Another significant aspect of the study is that it leads to increased demands on the healthcare workforce and rising costs, primarily due to additional calls, home visits, and measurements such as oximetry and capnography. While the retrospective design allows for the simultaneous testing of multiple expert algorithms, a significant limitation is the difficulty in determining whether actions triggered by an algorithm provide any benefit to the patient, such as improved care or a reduction of hospitalisations, that justify the associated costs. Given that most algorithms showed poor diagnostic performance in identifying unsuccessful ventilation, it may seem unlikely that the additional workload would lead to meaningful improvements in patient outcomes, and thus cost-effectiveness. To make progress in the field of telemonitoring during the follow-up of patients on home NIV, besides showing that it is effective in improving relevant outcomes, there should be attention to organisational aspects, cost-effectiveness, and budget impact in different healthcare structures and countries.
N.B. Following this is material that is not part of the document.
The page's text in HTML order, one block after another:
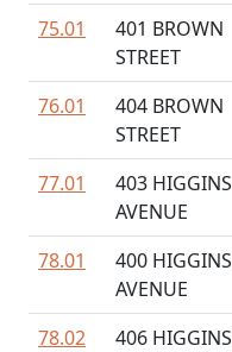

In conclusion, this paper presents valuable insights into the complexities of managing telemonitored data and the appropriate actions to take in response. The main messages are that even experts in home NIV do not agree on a preferred telemonitoring strategy and that decisions based on expert consensus have proven inadequate for detecting “unsuccessful ventilation”. This study underscores the importance of further research focussing on the effectiveness and cost-effectiveness of telemonitoring during home NIV follow-up in improving clinically relevant outcomes. International initiatives, such as the European Respiratory Society (ERS) Task Force on Telemonitoring and the ERS Clinical Research Collaboration IMPORTANCE (Implications of Positive Airway Pressure and Home Mechanical Ventilation: Towards Optimal Patient Care), aim to harmonise research in this field, including by developing a comprehensive data registry. Future studies should leverage this database to identify the key parameters associated with significant patient outcomes and determine effective strategies for managing telemonitored HNIV data to enhance standard care.